Opleiding

Beroepsgericht onderwijs
Je hebt gekozen voor een opleiding via de beroepsopleidende leerweg (BOL), dat betekent dat je hele dagen naar school gaat. Je krijgt tijdens je BOL-opleiding veel theorie en huiswerk. Een deel van de tijd ga je stage (beroepspraktijkvorming, BPV) lopen.

De opleiding die je gaat volgen is een beroepsgerichte opleiding. Aan het eind van je opleiding ben je in staat om een bepaald beroep uit te oefenen. In de opleiding wordt veel aandacht besteed aan het aanleren van de juiste beroepshouding, het juiste imago. Verder is er veel aandacht voor competenties: de kennis, vaardigheden, de houding en het gedrag die nodig zijn voor het beroep dat je later wilt gaan uitoefenen.

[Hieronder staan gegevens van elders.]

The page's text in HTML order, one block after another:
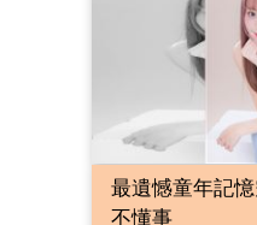
最遺憾童年記
不懂事
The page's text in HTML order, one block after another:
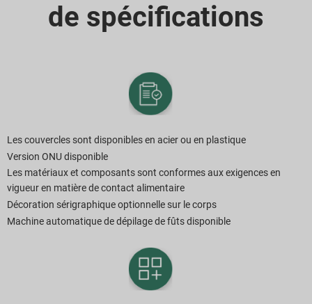
de spécifications
Les couvercles sont disponibles en acier ou en plastique
Version ONU disponible
Les matériaux et composants sont conformes aux exigences en
vigueur en matière de contact alimentaire
Décoration sérigraphique optionnelle sur le corps
Machine automatique de dépilage de fûts disponible
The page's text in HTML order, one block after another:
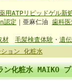
用ATPリピッドゲル新
認定 ｜亜麻仁油 歯科医
材 毛髪検査体験・ 遺
ション 化粧水
化粧水 MAIKO
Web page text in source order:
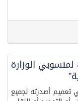
الوزارة
تعميم أصدرته لجميع
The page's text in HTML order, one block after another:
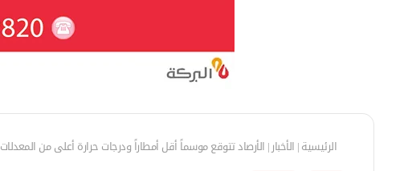
الرئيسية| الأخبار| الأرصاد تتوقع موسماً أقل أمطاراً ودرجات حرارة أعلى من المعدلات
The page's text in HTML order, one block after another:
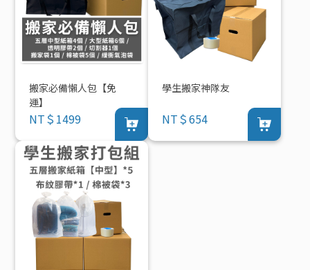
搬家必備懶人包【免
運】
NT＄1499
學生搬家神隊友
NT＄654
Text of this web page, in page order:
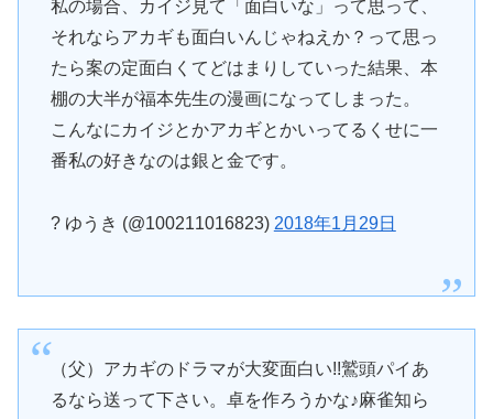
私の場合、カイジ見て「面白いな」って思って、
それならアカギも面白いんじゃねえか？って思っ
たら案の定面白くてどはまりしていった結果、本
棚の大半が福本先生の漫画になってしまった。
こんなにカイジとかアカギとかいってるくせに一
番私の好きなのは銀と金です。
? ゆうき (@100211016823) 2018年1月29日
（父）アカギのドラマが大変面白い!!鷲頭パイあ
るなら送って下さい。卓を作ろうかな♪麻雀知ら
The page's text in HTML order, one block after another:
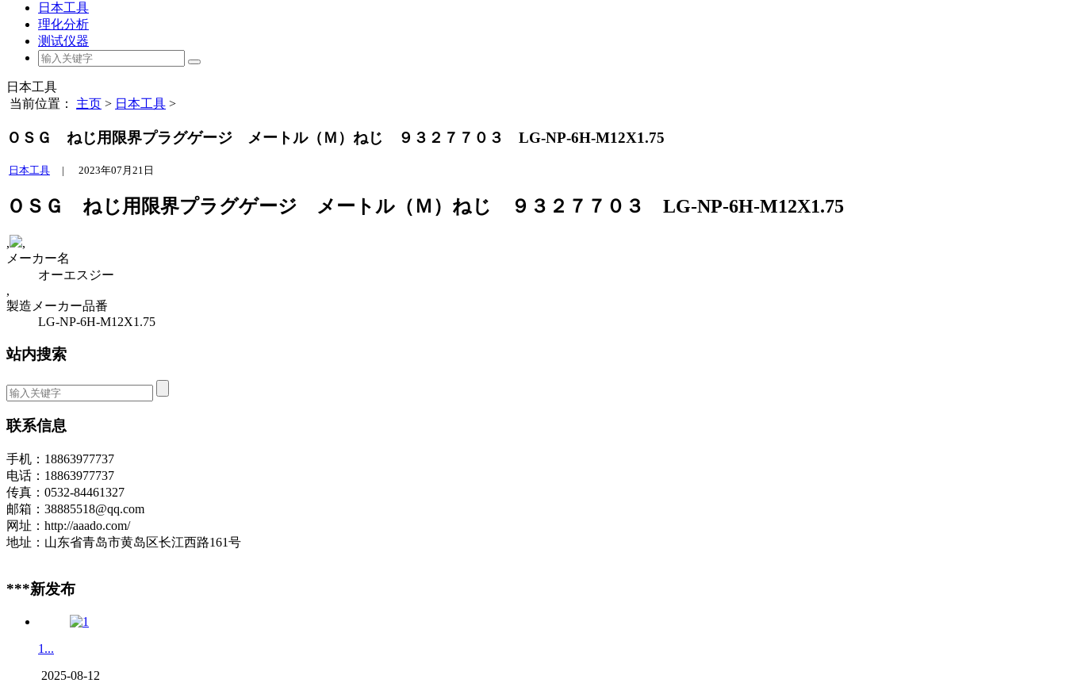
日本工具
理化分析
测试仪器
日本工具
当前位置： 主页 > 日本工具 >
ＯＳＧ ねじ用限界プラグゲージ メートル（Ｍ）ねじ ９３２７７０３ LG-NP-6H-M12X1.75
日本工具 | 2023年07月21日
ＯＳＧ ねじ用限界プラグゲージ メートル（Ｍ）ねじ ９３２７７０３ LG-NP-6H-M12X1.75
,
,
メーカー名
オーエスジー
,
製造メーカー品番
LG-NP-6H-M12X1.75
站内搜索
联系信息
手机：18863977737
电话：18863977737
传真：0532-84461327
邮箱：38885518@qq.com
网址：http://aaado.com/
地址：山东省青岛市黄岛区长江西路161号
***新发布
1...
2025-08-12
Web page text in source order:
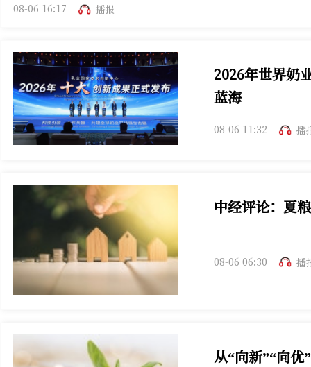
08-06 16:17 播报
2026年世界奶
蓝海
08-06 11:32 播
中经评论：夏
夏粮收购因涉税开
08-06 06:30 播
从“向新”“向
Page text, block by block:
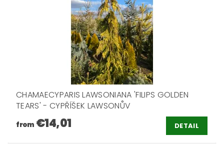
CHAMAECYPARIS LAWSONIANA 'FILIPS GOLDEN
TEARS' - CYPŘÍŠEK LAWSONŮV
from €14,01 DETAIL
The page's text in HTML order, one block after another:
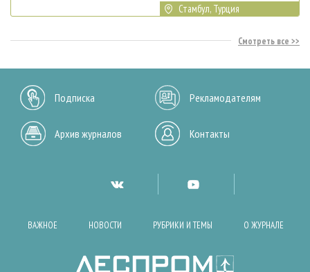
Стамбул, Турция
Смотреть все
Подписка Рекламодателям
Архив журналов Контакты
ВАЖНОЕ НОВОСТИ РУБРИКИ И ТЕМЫ О ЖУРНАЛЕ
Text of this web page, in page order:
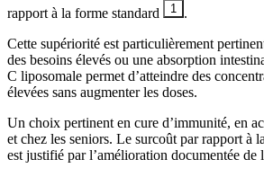
rapport à la forme standard
1
.
Cette supériorité est particulièrement
des besoins élevés ou une absorption
C liposomale permet d’atteindre des
élevées sans augmenter les doses.
Un choix pertinent en cure d’immunité, en
et chez les seniors. Le surcoût par rapport à
est justifié par l’amélioration documentée de
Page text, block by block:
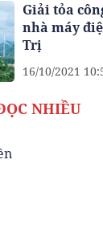
Giải tỏa
nhà máy
Trị
16/10/2021
NHIỀU
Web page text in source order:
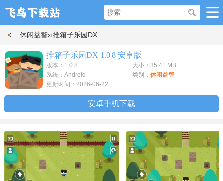
休闲益智››推箱子乐园DX
推箱子乐园DX 1.0.8 安卓版
版本：1.0.8
大小：35.41 MB
系统：Android
类别： 休闲益智
更新时间：2026-06-22
安卓手机下载
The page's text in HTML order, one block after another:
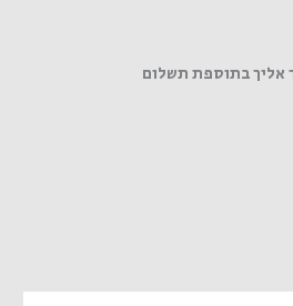
אליך בתוספת תשלום
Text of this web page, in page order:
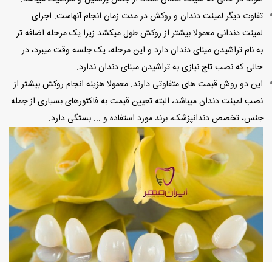
تفاوت دیگر لمینت دندان و روکش در مدت زمان انجام آنهاست. اجرای
لمینت دندانی معمولا بیشتر از روکش طول میکشد زیرا یک مرحله اضافه تر
به نام تراشیدن مینای دندان دارد و این مرحله، یک جلسه وقت میبرد، در
حالی که نصب تاج نیازی به تراشیدن مینای دندان ندارد.
این دو روش قیمت های متفاوتی دارند. معمولا هزینه انجام روکش بیشتر از
نصب لمینت دندان میباشد، البته تعیین قیمت به فاکتورهای بسیاری از جمله
جنس، تخصص دندانپزشک، برند مورد استفاده و ... بستگی دارد.
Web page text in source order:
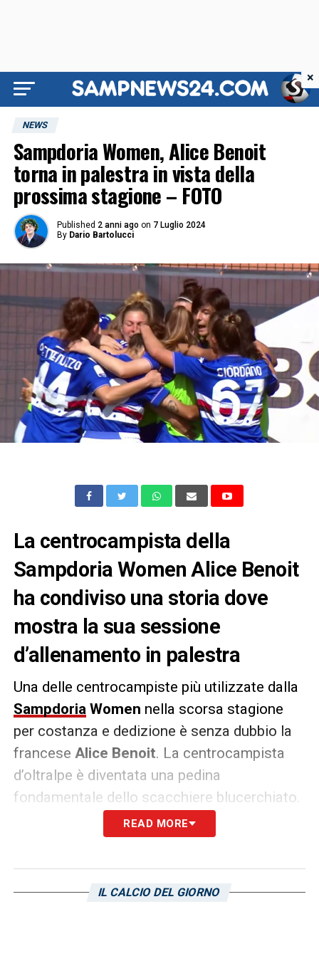
NEWS
Sampdoria Women, Alice Benoit
torna in palestra in vista della
prossima stagione – FOTO
Published 2 anni ago on 7 Luglio 2024
By Dario Bartolucci
La centrocampista della
Sampdoria Women Alice Benoit
ha condiviso una storia dove
mostra la sua sessione
d’allenamento in palestra
Una delle centrocampiste più utilizzate dalla
SampdoriaWomen nella scorsa stagione
per costanza e dedizione è senza dubbio la
francese Alice Benoit. La centrocampista
d’oltralpe è diventata una pedina
fondamentale dello scacchiere blucerchiato.
Inoltre, stando a quanto mostrato da lei
privilegiata. Per questa ragione la numero 6
READ MORE
IL CALCIO DEL GIORNO
×
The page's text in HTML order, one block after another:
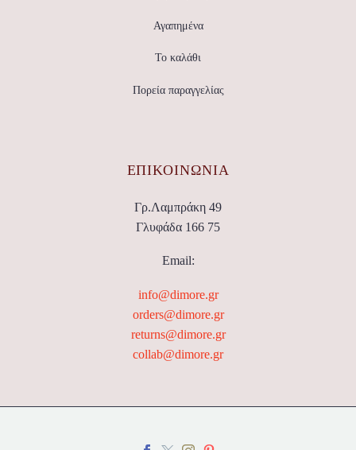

Je beroepsopleiding is gebaseerd op een kwalificatie en keuzedelen. Een kwalificatie is alles wat je moet kennen en kunnen om een beroep uit te oefenen of om een vervolgstudie te kunnen volgen. Je kwalificatie bestaat uit een basisdeel en een profieldeel. Daarnaast volg je keuzedelen om je nog beter op de arbeidsmarkt of je vervolgstudie voor te bereiden.

De beroepsgerichte onderdelen in het basisdeel, het profieldeel en de keuzedelen zijn omschreven in kerntaken, werkprocessen en competenties.

Meer informatie

Kerntaken en werkprocessen

Wat zijn kerntaken?
Kerntaken zijn taken die in een bepaald beroep steeds weer terugkomen en die een medewerker zelfstandig moet kunnen uitvoeren. Een kerntaak bestaat uit verschillende handelingen of deeltaken, de werkprocessen en competenties.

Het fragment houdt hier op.